Bench Memos

Law & the Courts

On Originalism and the Colorblind Constitution

In my post last week on Justice Jackson’s confused argument about the Civil Rights Act of 1866 and the 14th Amendment, I acknowledged that the “proposition that the 14th Amendment requires that the government be color-blind is open to challenge.” In this post, I will address the more coherent challenge that Jackson might have made.

At the outset, though, in light of all the uncritical acclaim that Jackson’s lengthy argument has received from the Left, I will note that liberal law professors Michael Dorf and Julian Davis Mortenson have very gently noted that it was inapt of Jackson to invoke the Civil Rights Act of 1866. As Dorf puts it:

To be sure, Justice Jackson did not refer specifically to the [race-conscious] programs [law professor Eric] Schnapper identified in his [1985] article. Her principal example of a contemporaneous statute was the Civil Rights Act of 1866, which does not contain specifically race-based remedies (although its references to the Freedmen’s Bureau hint at Congress’s acceptance of such remedies). [Emphasis added.]

Dorf and Mortenson nonetheless credit Jackson for signaling a broader argument that has been commonplace among liberal scholars. As Dorf sums up that argument: “The framers of the Reconstruction Amendments did not think they were forbidding race-based remedies for racial subordination because they contemporaneously adopted such race-based remedies.”

In a law-review article in 2013 titled “Originalism and the Colorblind Constitution,” law professor Michael B. Rappaport disputed the conventional liberal wisdom that had developed on this point. I’m going to summarize Rappaport’s counterarguments here—arguments that, so far as I’m aware, reciters of the conventional liberal wisdom have not seriously engaged with. I’ll also note that the originalist brief submitted on behalf of former Attorney General Edwin Meese III in the Harvard and UNC racial-preferences cases reflects and draws on Rappaport’s article (and that both that brief and Rappaport’s article present an affirmative originalist case for a colorblind reading of the 14th Amendment).

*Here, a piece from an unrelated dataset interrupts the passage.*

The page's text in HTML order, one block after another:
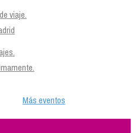
viaje.
Más eventos

Here are three key points that Rappaport makes:

1. On the supposedly “race-based” statutes enacted by the Congress that proposed the 14th Amendment:

[T]here is no strong evidence for concluding that six of these seven laws confer race-based benefits. The two most important of these laws—the Freedmen’s Bureau Acts— did not provide such benefits, but instead conferred non-race-based benefits to victims of slavery [as well as to refugees, “a term that would appear to have been intended mainly to cover whites”]. Moreover, four of the five other laws that do explicitly refer to blacks do not, upon closer examination, constitute strong evidence of race-based laws—either because they are not best interpreted as providing benefits to blacks on racial grounds or because they can be reasonably interpreted as providing non-race-based benefits. The fifth of the other laws, however, does appear to provide race-based benefits, at least under one of the versions of strict scrutiny employed by the originalist Justices, but may do so on considerably narrower grounds than the critics suggest.

As to the last of these laws, Rappaport observes: “But even if this statute fails the full colorblindness test, it would be much narrower than the antisubordination view held by many of the critics, which generally allows harm to whites so long as it benefits blacks.”

2. There were also “federal laws passed at the time of the Fourteenth Amendment that harmed minorities…. If the laws that benefit blacks inform the meaning of the Amendment, then so should these laws. But if both sets of laws inform the meaning of the Amendment, then it would have a peculiar meaning. It would seem to allow a large variety of laws that can either harm or benefit blacks and other minorities.”

3. “[T]here is very little reason to believe” that any of these federal laws actually “inform the meaning of the Fourteenth Amendment”:

The basic argument is that the Congress that passed these laws understood that the Fourteenth Amendment did not apply to the federal government and, therefore, we cannot assume that Congress was conforming its laws to the Amendment. In fact, the federal government was purposefully excluded from the Amendment and there are good reasons for believing that the Congress was taking advantage of the flexibility that the Amendment allowed it to pursue public policy in the various circumstances confronting it at the time.

Applying Rappaport’s analysis to the racial preferences at issue in the Harvard and UNC cases, I would observe that even if originalist evidence allows states to adopt some race-based measures in some circumstances, it is difficult to see how it would allow the use of massive racial preferences that discriminate against Asian Americans and that favor not just African Americans who are the descendants of American slaves but also more recent immigrants and foreign blacks, some of whom may well be the descendants of African slaveholders. (Of course, the Court has upheld racial preferences in state college admissions on the ground of a supposedly compelling interest in educational diversity, not on an antisubordination rationale.)